Markets kicked off 2021 on a strong note, with Wall Street’s main indexes closing the week at a record high on news around stimulus. The week began with Senate runoffs in Georgia being won by Democrats, giving the party control of the chamber and set the stage for more stimulus and public spending to boost the domestic economy.
Following a disappointing jobs report during the week, President-elect Joe Biden on Friday called for stimulus for COVID-19-impacted Americans ‘now,’ boosting sentiment again on Friday to propel markets to record highs. For the week, the Dow (DJI) gained 1.6%, the S&P 500 (GSPC) rose 1.8% and the Nasdaq Composite (IXIC) jumped 2.4%.
However, the week was marred by gloomy images of pro-Trump protestors storming and breaching the U.S. Capitol to protest the election results and disrupt the Congress’ debate to certify Biden’s victory in the election. The police action in response to the riots left around five people dead, while a police officer succumbed to injuries days later.
In other news, bitcoin stormed to fresh record highs, touching $40,000 for the first time ever. The cryptocurrency doubled in price within a month, having risen more than 900% since a low in March.
Top Stories This Week
Boeing to pay $2.5 billion to settle probe into 737 MAX crashes
Boeing (BA) will pay over $2.5 billion in fines and compensation as part of its settlement with the U.S. Department of Justice over two plane crashes that killed 346 people. The 737 MAX jetliner was also grounded following the crashes. The settlement consists of a fine of $243.6 million, compensation to airlines of $1.77 billion and a $500 million crash-victim fund. The company also said it will be taking a $743.6 million charge against its fourth-quarter 2020 earnings.
The two deadly crashes, the ongoing probe and negative impact of the coronavirus crisis on the aviation sector all weighed down on the stock in 2020. Its value dropped by around 36%. Concerns have grown about the compensation’s impact, but some analysts quoted here said that the $1.77-billion compensation was already covered by accounting provisions and some had already been paid. The remaining burden was relatively small.
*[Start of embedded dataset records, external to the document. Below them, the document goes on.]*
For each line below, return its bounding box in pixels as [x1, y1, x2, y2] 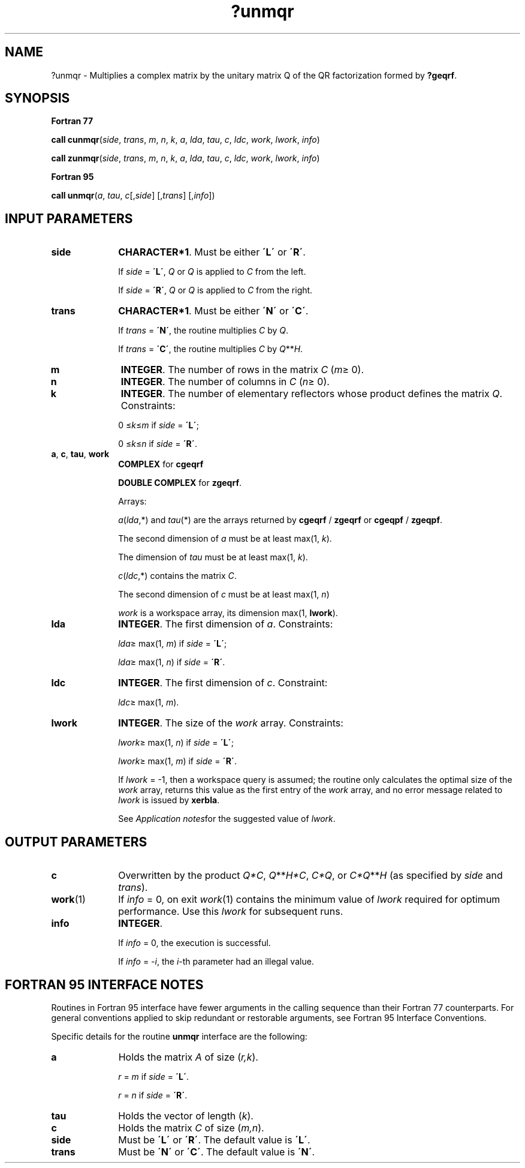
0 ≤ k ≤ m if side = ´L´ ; [118, 420, 199, 431]
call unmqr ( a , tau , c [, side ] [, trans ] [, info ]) [51, 190, 215, 201]
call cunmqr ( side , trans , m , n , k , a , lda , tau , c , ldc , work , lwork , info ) [51, 134, 320, 145]
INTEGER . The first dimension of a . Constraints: [118, 618, 333, 630]
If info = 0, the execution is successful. [118, 938, 271, 948]
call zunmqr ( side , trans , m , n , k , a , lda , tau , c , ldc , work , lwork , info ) [51, 153, 320, 164]
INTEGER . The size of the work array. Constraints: [118, 717, 343, 729]
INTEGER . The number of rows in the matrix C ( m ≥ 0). [120, 364, 364, 376]
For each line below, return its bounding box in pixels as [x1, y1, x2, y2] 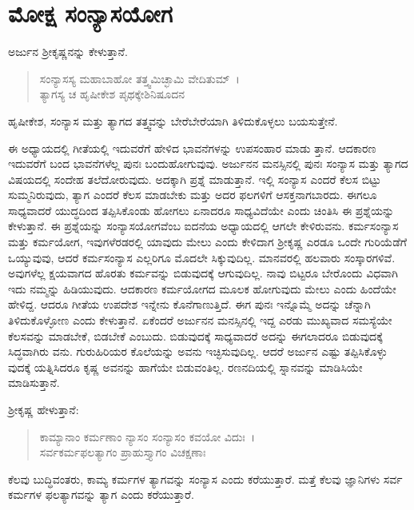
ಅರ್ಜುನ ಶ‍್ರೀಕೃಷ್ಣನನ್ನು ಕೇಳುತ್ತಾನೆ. [8, 43, 128, 60]
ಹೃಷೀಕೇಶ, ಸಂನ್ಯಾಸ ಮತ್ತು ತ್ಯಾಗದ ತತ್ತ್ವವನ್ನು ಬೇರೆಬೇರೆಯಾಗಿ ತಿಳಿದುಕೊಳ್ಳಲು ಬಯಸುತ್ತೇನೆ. [8, 112, 338, 129]
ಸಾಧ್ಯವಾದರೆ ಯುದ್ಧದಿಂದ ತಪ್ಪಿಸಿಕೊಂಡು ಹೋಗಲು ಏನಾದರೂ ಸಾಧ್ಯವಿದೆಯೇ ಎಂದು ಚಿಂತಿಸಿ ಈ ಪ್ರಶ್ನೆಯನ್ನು [8, 201, 395, 218]
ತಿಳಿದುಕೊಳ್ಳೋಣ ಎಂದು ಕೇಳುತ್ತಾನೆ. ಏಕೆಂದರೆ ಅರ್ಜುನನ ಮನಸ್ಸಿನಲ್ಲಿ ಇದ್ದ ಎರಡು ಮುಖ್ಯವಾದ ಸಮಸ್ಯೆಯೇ [8, 312, 392, 329]
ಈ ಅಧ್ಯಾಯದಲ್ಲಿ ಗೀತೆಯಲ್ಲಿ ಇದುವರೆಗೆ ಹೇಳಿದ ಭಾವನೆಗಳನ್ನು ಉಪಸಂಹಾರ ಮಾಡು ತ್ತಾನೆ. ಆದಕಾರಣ [8, 139, 376, 156]
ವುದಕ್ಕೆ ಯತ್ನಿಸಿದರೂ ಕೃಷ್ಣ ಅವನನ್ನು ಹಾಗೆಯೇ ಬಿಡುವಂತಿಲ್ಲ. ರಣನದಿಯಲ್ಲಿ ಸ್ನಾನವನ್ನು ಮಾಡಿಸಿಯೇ [8, 358, 363, 375]
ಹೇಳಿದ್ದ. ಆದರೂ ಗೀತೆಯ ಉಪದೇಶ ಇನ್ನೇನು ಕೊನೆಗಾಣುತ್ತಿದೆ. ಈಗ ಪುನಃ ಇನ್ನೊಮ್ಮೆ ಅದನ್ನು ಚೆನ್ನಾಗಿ [8, 296, 371, 313]
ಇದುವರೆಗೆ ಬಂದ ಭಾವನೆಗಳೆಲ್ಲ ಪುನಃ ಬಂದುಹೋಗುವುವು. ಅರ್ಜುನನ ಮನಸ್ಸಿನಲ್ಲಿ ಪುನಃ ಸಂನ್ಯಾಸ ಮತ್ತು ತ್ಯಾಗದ [8, 155, 408, 172]

Tesla market value crosses $800 billion for the first time
Shares of Tesla (TSLA) continued to build on their meteoric rise from last year, rising as much as 5.6% in the previous trading session, helping the company clock a market capitalization of more than $800 billion for the first time and setting it on course to join the trillion-dollar league. The rally also helped Elon Musk, the company’s chief executive officer pip Amazon’s (AMZN) Jeff Bezos to be the world’s richest man.
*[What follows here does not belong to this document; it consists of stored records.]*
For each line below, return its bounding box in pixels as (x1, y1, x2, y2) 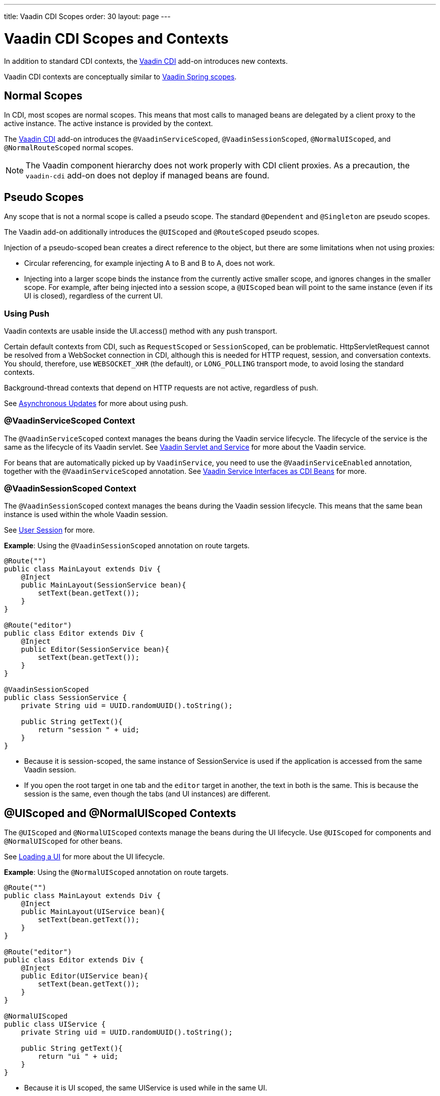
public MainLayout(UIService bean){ (21, 908, 165, 916)
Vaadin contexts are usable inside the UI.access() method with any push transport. (4, 326, 277, 335)
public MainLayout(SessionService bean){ (21, 581, 186, 589)
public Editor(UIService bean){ (21, 972, 148, 980)
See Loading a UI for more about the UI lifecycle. (4, 852, 165, 861)
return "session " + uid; (38, 726, 140, 734)
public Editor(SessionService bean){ (21, 645, 169, 654)
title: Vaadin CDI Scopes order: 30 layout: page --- (4, 12, 171, 21)

Tesla witnessed a stratospheric rally in 2020, surging a whopping 720%, with frenzied investors scurrying for a pie in Tesla’s successful share story. Confidence in the stock doubled down after it was inducted into the S&P 500 late last month, cementing the already-upbeat year with an icing on top. Moreover, the electric-car maker’s role in the country’s e-vehicles journey also assumes significance under incoming President-elect Joe Biden’s administration. Biden has advocated a greater push towards clean energy and solutions.
AmerisourceBergen to buy Walgreens’ distribution unit for $6.5 billion
AmerisourceBergen Corp (ABC) would buy Walgreens Boots Alliance’s (WBA) distribution business for $6.5 billion to expand in Europe and set itself to compete better in the U.S. healthcare business. Walgreens’ distribution business had generated $20 billion in 2020, about 14% of its total revenue. The deal does not include operations in China, Italy, and Germany. AmerisourceBergen will pay the pharmacy chain $6.27 billion in cash and give 2 million of its common stock at closing of the transaction.
The deal comes at a time when its retail sales have tanked due to the COVID-19 pandemic. As a result, its shares dropped nearly 30% in 2020. Going forward, the sale will help Walgreens focus more on its core pharmacy unit, which was cheered by investors as its shares rose nearly 10% during the week on the back of the news.
Tiffany reports record holiday sales
Jeweller Tiffany & Co (TIF) posted record sales for the 2020 holiday period, boosted through online shopping by stay-at-home consumers and high purchases by shoppers in China. Its preliminary net sales rose about 2% for Nov. 1 to Dec. 31, from a year ago. E-commerce sales of the company surged more than 80%.
The holiday season in 2020 witnessed a big boom in online shopping as the coronavirus outbreak kept people at home and encouraged online shopping. The upbeat sales also add to the positive news around the long-drawn acquisition by France’s LVMH that finally came through in 2020. The company will soon be acquired by the French group.